TASK INSTRUCTIONS: Quote exactly, and only, the lines of the material below from the line with "FEBRUARY 28, 2013" through the line with "thoroughness of the".

SUPPLIED DATA:
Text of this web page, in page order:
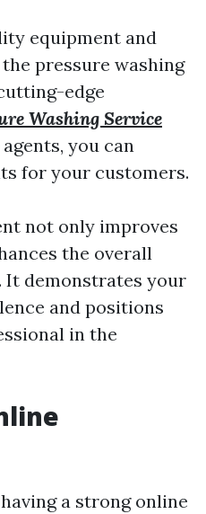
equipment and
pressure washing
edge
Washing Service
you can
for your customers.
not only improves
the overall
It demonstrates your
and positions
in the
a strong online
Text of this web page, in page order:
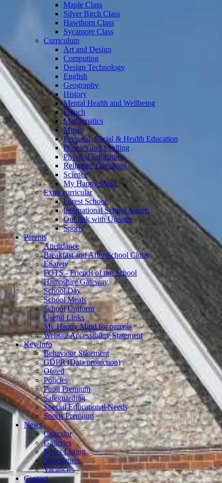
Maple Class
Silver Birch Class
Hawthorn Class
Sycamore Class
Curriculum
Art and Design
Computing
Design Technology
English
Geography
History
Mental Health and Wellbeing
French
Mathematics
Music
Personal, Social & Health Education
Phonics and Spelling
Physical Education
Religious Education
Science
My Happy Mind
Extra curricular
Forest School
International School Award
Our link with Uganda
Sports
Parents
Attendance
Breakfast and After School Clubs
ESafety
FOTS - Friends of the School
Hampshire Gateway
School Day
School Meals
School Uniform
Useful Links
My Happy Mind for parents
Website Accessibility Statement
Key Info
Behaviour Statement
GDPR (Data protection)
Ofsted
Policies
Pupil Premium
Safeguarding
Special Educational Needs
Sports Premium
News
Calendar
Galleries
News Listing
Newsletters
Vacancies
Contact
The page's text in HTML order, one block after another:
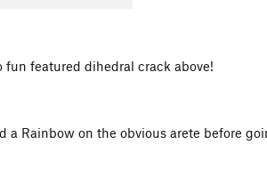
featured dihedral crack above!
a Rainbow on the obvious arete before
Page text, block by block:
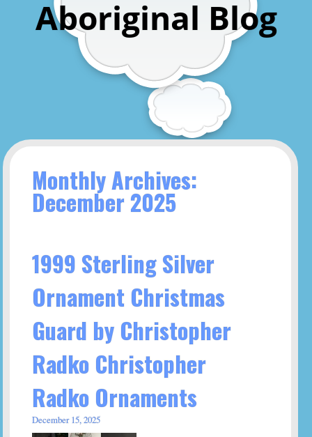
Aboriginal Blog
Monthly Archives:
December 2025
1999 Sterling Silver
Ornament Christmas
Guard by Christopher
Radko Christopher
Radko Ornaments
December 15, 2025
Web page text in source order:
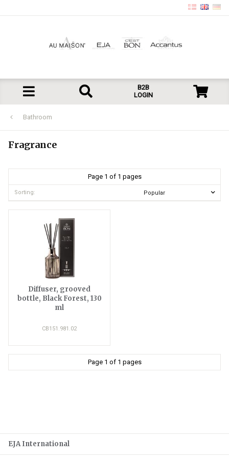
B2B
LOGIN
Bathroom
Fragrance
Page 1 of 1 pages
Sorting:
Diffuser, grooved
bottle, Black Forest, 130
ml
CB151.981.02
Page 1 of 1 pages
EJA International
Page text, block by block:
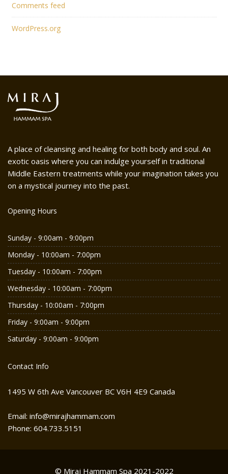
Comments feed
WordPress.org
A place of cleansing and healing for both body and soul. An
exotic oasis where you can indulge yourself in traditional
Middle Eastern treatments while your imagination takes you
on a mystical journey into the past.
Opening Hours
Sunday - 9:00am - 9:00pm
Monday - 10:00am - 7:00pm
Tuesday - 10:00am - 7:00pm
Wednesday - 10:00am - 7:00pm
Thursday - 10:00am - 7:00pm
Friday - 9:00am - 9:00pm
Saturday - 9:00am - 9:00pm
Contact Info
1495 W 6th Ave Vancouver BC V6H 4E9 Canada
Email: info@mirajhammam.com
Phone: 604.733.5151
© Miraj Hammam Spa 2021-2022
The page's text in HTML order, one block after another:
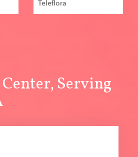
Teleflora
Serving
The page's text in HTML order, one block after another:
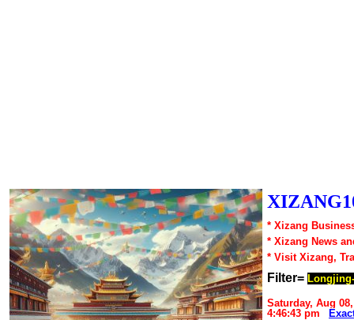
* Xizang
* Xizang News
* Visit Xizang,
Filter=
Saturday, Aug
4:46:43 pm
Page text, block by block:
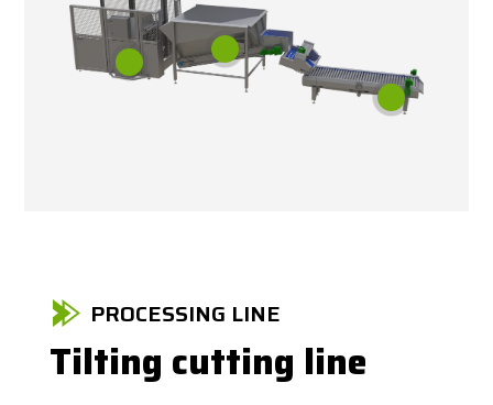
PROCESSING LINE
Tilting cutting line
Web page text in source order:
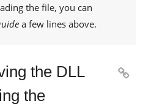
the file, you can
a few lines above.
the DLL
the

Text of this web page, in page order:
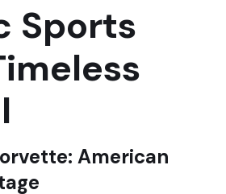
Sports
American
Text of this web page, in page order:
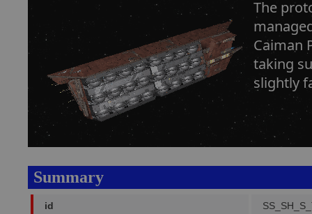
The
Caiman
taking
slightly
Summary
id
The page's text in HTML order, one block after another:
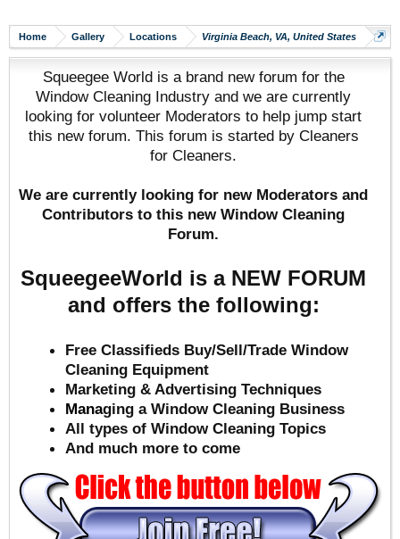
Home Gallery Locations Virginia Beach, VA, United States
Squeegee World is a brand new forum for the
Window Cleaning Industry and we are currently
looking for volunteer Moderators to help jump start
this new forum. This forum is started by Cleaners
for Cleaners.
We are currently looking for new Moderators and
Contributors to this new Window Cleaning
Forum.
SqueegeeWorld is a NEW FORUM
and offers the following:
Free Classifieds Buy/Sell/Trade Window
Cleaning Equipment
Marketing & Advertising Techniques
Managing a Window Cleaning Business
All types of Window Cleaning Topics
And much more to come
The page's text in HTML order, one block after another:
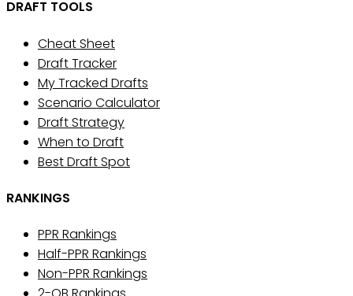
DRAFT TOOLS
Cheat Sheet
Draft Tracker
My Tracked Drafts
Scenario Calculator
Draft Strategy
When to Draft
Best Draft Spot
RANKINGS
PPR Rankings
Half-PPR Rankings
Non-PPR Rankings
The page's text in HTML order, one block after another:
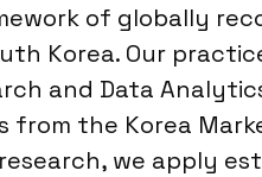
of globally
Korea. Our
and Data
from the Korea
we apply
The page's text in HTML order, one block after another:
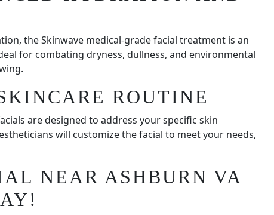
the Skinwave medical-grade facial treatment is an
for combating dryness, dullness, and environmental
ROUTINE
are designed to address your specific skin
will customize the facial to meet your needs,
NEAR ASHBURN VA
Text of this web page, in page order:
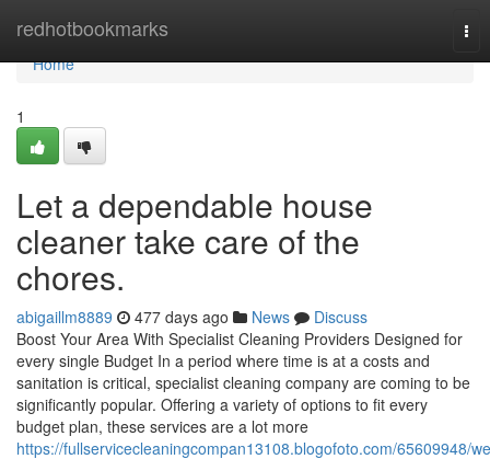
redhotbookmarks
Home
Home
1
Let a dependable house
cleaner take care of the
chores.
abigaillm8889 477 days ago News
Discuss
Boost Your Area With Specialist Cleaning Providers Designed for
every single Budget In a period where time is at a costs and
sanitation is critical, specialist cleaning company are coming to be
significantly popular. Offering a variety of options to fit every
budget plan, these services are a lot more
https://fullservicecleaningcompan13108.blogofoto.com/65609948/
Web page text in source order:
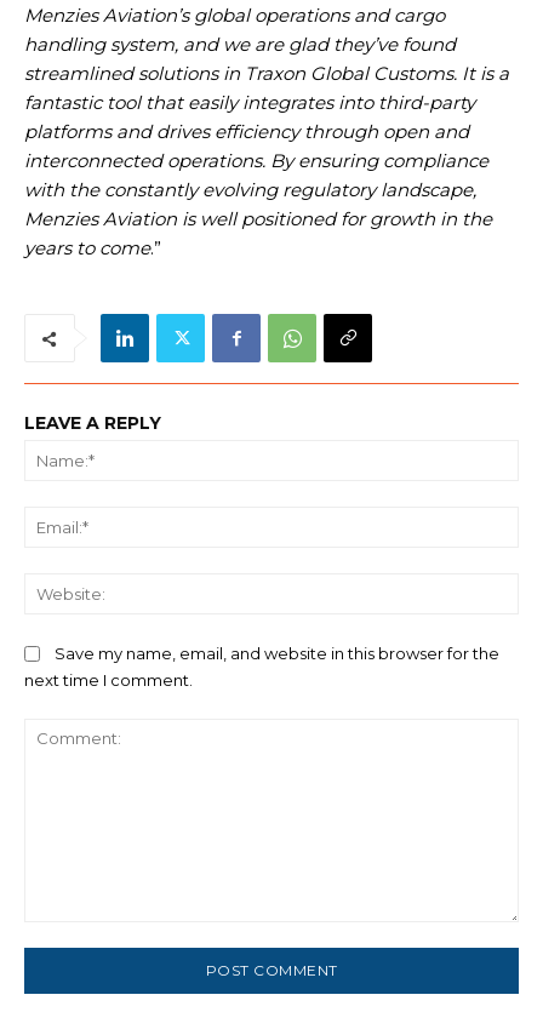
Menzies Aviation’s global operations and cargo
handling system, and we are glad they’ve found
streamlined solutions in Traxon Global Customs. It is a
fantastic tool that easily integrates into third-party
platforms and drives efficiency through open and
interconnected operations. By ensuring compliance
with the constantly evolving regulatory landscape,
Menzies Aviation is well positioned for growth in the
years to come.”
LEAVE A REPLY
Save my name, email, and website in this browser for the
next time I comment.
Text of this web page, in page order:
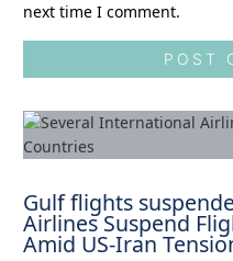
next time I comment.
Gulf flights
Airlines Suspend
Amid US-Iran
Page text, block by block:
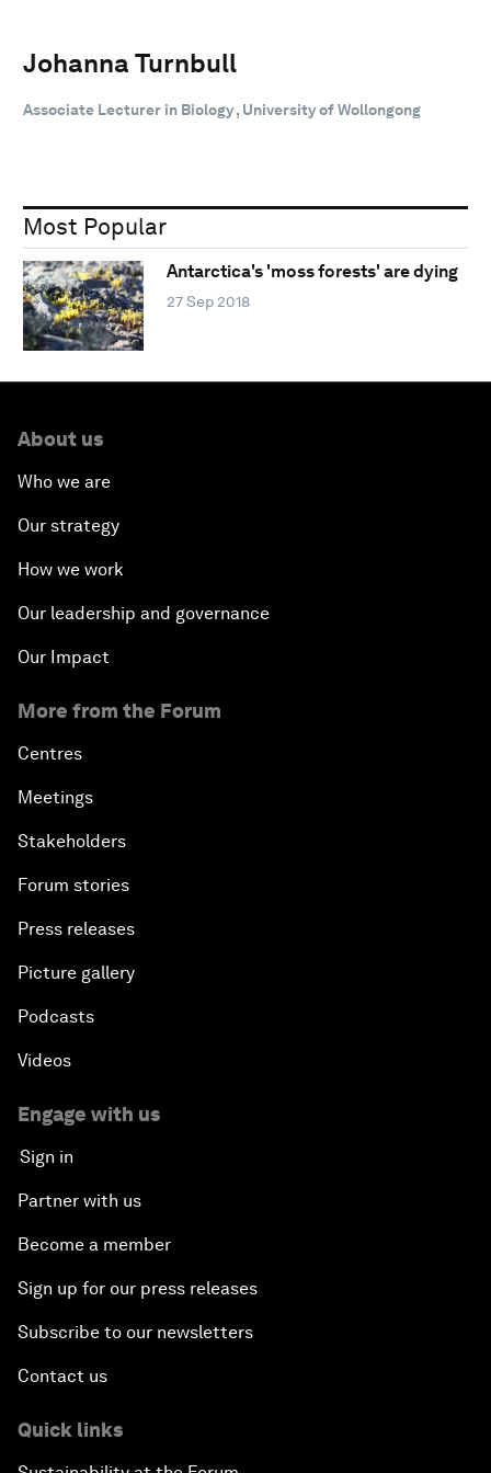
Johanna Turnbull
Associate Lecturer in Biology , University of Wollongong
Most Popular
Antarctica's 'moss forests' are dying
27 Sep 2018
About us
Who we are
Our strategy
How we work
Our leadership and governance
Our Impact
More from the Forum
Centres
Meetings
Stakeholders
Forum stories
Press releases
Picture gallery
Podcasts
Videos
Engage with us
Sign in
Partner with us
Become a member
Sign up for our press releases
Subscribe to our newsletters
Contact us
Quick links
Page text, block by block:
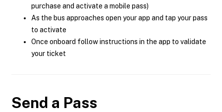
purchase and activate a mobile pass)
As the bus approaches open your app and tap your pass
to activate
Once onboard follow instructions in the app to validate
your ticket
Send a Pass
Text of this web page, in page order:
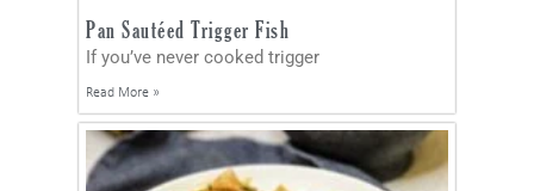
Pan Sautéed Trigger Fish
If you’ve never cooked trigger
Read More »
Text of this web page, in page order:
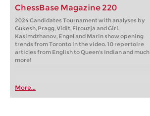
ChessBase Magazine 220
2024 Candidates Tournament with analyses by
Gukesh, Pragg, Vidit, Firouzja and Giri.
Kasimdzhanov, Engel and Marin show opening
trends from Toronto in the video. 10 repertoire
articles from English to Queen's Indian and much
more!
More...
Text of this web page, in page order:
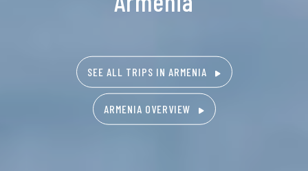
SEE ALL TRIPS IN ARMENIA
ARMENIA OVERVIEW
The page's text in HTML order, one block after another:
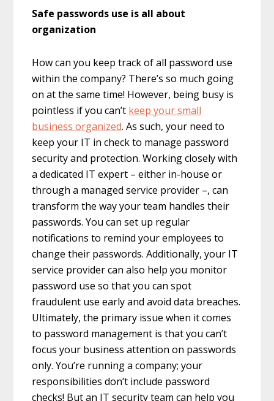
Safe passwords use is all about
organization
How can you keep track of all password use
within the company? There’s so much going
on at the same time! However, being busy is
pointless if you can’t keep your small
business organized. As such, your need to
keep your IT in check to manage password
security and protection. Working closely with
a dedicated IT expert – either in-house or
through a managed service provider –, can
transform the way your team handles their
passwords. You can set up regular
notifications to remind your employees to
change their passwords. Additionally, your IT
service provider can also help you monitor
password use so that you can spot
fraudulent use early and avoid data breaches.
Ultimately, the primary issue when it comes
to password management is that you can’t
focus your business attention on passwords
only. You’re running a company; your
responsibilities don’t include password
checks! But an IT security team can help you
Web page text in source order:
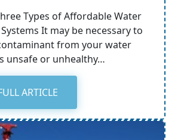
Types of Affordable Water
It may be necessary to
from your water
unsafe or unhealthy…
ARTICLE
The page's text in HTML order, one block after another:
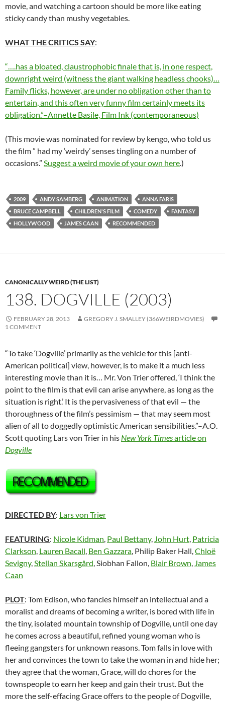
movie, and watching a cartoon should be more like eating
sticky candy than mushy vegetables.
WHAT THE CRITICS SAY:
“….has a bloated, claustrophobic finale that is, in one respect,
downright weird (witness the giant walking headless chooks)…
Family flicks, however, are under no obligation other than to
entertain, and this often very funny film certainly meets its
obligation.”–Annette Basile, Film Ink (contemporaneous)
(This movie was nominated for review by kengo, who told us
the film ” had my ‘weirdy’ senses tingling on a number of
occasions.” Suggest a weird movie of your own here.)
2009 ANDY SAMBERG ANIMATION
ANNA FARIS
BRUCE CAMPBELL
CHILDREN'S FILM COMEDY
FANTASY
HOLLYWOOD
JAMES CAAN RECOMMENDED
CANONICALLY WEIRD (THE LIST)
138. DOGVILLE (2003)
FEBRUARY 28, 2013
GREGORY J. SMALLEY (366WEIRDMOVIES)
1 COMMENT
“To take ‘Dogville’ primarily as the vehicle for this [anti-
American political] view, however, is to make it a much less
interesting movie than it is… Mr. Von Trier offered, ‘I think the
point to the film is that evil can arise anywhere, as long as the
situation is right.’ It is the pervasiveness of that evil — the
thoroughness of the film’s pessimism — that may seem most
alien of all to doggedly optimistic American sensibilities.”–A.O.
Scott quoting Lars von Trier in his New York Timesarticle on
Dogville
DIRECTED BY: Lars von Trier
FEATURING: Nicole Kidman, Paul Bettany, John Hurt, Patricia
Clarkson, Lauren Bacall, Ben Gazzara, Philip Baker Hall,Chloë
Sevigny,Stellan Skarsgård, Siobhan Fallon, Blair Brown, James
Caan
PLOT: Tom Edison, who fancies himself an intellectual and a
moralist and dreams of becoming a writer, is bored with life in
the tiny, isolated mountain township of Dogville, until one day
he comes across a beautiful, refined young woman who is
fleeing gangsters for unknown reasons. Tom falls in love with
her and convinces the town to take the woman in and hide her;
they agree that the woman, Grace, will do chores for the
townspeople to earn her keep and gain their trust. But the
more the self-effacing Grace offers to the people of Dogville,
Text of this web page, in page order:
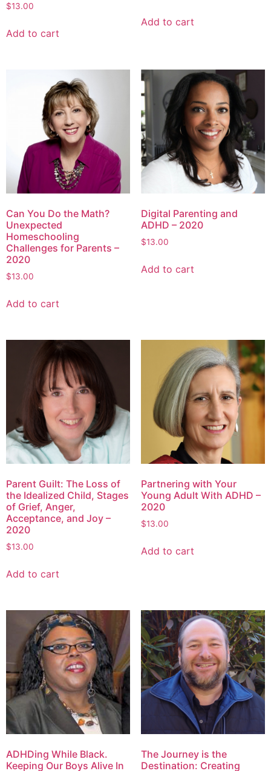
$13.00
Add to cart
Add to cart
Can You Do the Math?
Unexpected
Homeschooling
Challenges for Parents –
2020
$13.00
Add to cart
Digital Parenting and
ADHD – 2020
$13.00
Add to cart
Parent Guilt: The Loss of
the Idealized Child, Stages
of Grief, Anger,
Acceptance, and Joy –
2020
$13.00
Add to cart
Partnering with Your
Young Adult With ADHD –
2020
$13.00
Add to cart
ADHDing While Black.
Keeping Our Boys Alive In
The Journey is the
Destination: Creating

TASK OUTPUT:
FEBRUARY 28, 2013
GREGORY J. SMALLEY (366WEIRDMOVIES)
1 COMMENT
“To take ‘Dogville’ primarily as the vehicle for this [anti-
American political] view, however, is to make it a much less
interesting movie than it is… Mr. Von Trier offered, ‘I think the
point to the film is that evil can arise anywhere, as long as the
situation is right.’ It is the pervasiveness of that evil — the
thoroughness of the film’s pessimism — that may seem most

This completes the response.